Иль под волшебным покрывалом скрыться, —
О вездесущая, прозрю тебя.
В чистейшем юном росте кипариса,
Вседивновзросшая, прозрю тебя;
Живой волной канала заструишься, —
Вселасковая, в ней прозрю тебя.
Фонтан ли ввысь возносится, красуясь, —
Всерезвая, и в нем я зрю тебя;
Меняет образ облак, образуясь, —
Всеразноликая, я зрю тебя,
Ковер лугов, и он тебе порукой,
Всепестроэвездная, в нем зрю тебя;
И если вьется плющ тысячерукий, —
О Всесвязующая, зрю тебя[101].
Ну, в некотором смысле, это любовное стихотворение, потому что поэт обращается к женщине, которую именует разными, в высшей степени редкостными, именами и создает новые, несуществующие слова по-немецки и, следовательно, по-русски: «Всерезвая», «Всеразноликая», «Все-пестрозвездная», и так далее. Тут мы, конечно, должны понять, что это — высшая степень восторга. Восторга любви, но любви к целому творению. А способ, которым такие сложные слова создаются, — греческий, а не какой-нибудь; они созданы по модели греческих сложных слов, а вовсе не по восточному образцу.

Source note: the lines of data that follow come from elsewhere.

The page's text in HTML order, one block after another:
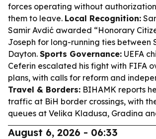
forces operating without
them to leave. Local Recognition:
Samir Avdić awarded “Honorary
Joseph for long-running ties between
Dayton. Sports Governance: UEFA
Ceferin escalated his fight with FIFA
plans, with calls for reform and
Travel & Borders: BIHAMK reports
traffic at BiH border crossings, with
queues at Velika Kladusa, Gradina
August 6, 2026 - 06:33
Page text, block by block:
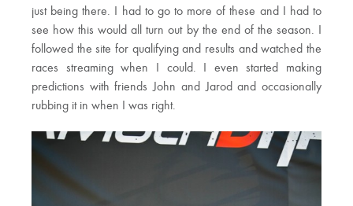
just being there. I had to go to more of these and I had to
see how this would all turn out by the end of the season. I
followed the site for qualifying and results and watched the
races streaming when I could. I even started making
predictions with friends John and Jarod and occasionally
rubbing it in when I was right.
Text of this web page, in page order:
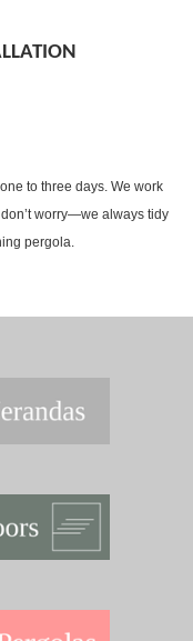
to three days. We work
worry—we always tidy
pergola.
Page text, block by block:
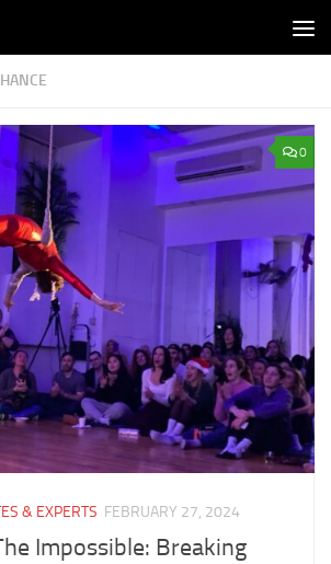
0
& EXPERTS FEBRUARY 27, 2024
Impossible: Breaking
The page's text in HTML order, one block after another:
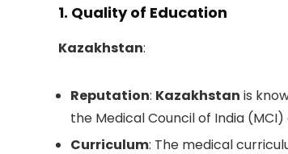
1. Quality of Education
Kazakhstan:
Reputation: Kazakhstan is
the Medical Council of India
Curriculum: The medical

Здесь шесть четверостиший, и вы заметили, что все время повторяется во второй, в каждой четной строке все одно и то же слово, «тебя». И, следовательно, эти шесть четверостиший обращаются в сплошной поток. Границы между строфами обязательно должны стираться, потому что есть повторяющееся слово и повторяющаяся рифма, которая как бы сама с собою рифмуется, и в этом то, что Гёте на минуту взял на себя обязательство быть восточным поэтом, который, как он говорил (в стихотворении «Песнь и изваяние»), погружает руку в воду, и ощущая движение волны, создает из неё свою форму.

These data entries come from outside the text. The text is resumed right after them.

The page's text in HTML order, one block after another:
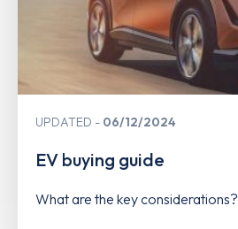
UPDATED 06/12/2024
EV buying guide
What are the key considerations?
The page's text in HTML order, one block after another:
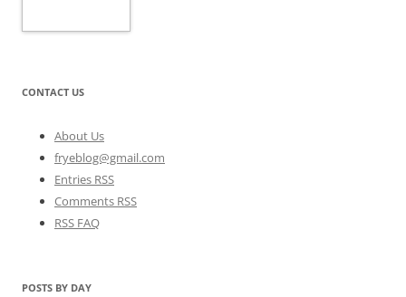
CONTACT US
About Us
fryeblog@gmail.com
Entries RSS
Comments RSS
RSS FAQ
POSTS BY DAY
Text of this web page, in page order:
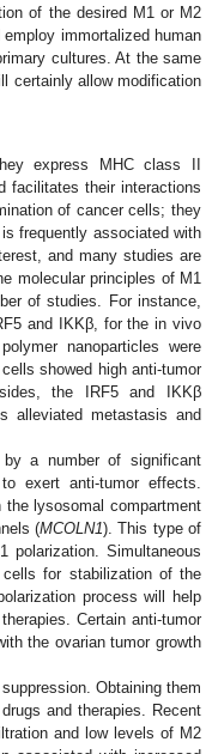
of the desired M1 or M2
immortalized human
cultures. At the same
certainly allow modification
express MHC class II
facilitates their interactions
of cancer cells; they
frequently associated with
and many studies are
molecular principles of M1
of studies. For instance,
and IKKβ, for the in vivo
nanoparticles were
showed high anti-tumor
the IRF5 and IKKβ
alleviated metastasis and
by a number of significant
exert anti-tumor effects.
the lysosomal compartment
(MCOLN1). This type of
Simultaneous
for stabilization of the
process will help
Certain anti-tumor
the ovarian tumor growth
Obtaining them
and therapies. Recent
and low levels of M2

Теперь давайте — просто для сравнения — обратимся к какому-нибудь восточному стихотворению. Чтобы убедиться, что это восточный прием. Мы с вами восточных языков не знаем, поэтому стихотворение — в переводе на русский язык. Это ранний арабский поэт VI века. Он пишет в той форме, которая для восточной поэзии определенной традиции является канонической и существует на протяжении многих сотен лет.

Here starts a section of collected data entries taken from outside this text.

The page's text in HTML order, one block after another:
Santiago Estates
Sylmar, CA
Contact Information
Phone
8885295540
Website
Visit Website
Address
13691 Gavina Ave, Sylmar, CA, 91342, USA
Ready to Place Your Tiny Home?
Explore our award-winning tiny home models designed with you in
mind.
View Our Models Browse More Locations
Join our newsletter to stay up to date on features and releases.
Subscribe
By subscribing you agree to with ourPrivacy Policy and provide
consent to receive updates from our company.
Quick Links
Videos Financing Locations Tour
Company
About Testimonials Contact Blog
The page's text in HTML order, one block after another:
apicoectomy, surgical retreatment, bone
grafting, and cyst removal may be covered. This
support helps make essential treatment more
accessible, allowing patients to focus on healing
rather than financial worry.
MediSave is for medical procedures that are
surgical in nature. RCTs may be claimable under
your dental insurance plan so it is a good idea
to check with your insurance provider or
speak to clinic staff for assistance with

Пои нас вином, красавица молодая,
Неси андаринское, впрок не оставляя,
Смешай с водой шафранное густое,
Пусть в чашах у нас бурлит оно, вскипая.
Приходит муж, заботами нагруженный,
А выпьет вина — забота уйдет любая И ради вина становится щедрым скряга,
Губя своё богатство и унижая…
Но что же ты нарочно меня обносишь,
Кувшин по кругу мимо меня пуская?
Ведь я из друзей твоих не самый худший,
А ты с утра не поишь меня, скупая <…>
Здесь, к сожалению, приходится сказать, что тот переводчик, который переводил эти стихи, уступает Левику как поэт. Но не в этом дело. Вы видите, что все это стихотворение арабского поэта состоит из двустиший и в конце каждого двустишия повторяется одна и та же рифма. Так стихотворение и движется: таких двустиший здесь несколько десятков и безусловно больше сотни. Их, должно быть, двести, таких двустиший, а может быть, несколько больше. Вот вам восточный принцип волны — тот, о котором говорил Гёте. Эти двустишия суть маленькие ячейки, из которых строится стихотворение. Можно каждую из них сравнить с волной, но, что интересно, арабская поэзия, а затем и персидская эти ячейки тем не менее не с волной сравнивает, а с домом. Это маленькие домики, из которых и строится стихотворение, вовсе не из волн. Стихотворение — это целая огромная улица, построенная из одинаковых домиков. Для западной поэзии, которую мы с вами знаем и к которой мы привыкли, это действительно не очень характерно. Новая европейская поэзия, несомненно, испытала на себе влияние — и испытала многократно — европейской логической мысли, членящей целое. Если существует некоторое целое, то способы его членения должны быть логически продуманы. Например, если это очень большое целое, то европейский поэт не будет членить его на огромное количество мелких единиц. Он поступит так, как поступит профессор университета (какой-нибудь, которого мы опять вообразим себе), который это целое разделит сначала на большие части, потом на части поменьше, потом еще меньше — пока не дойдет до самых мельчайших частей. Так все и поступают. Пушкин написал «Евгения Онегина», но он разделил его не просто на стихи, не просто на строфы, а сначала на песни, а потом каждую такую песню на строфы по 14 строк, а внутри себя каждая онегинская строфа, вы знаете, как чудесно устроена.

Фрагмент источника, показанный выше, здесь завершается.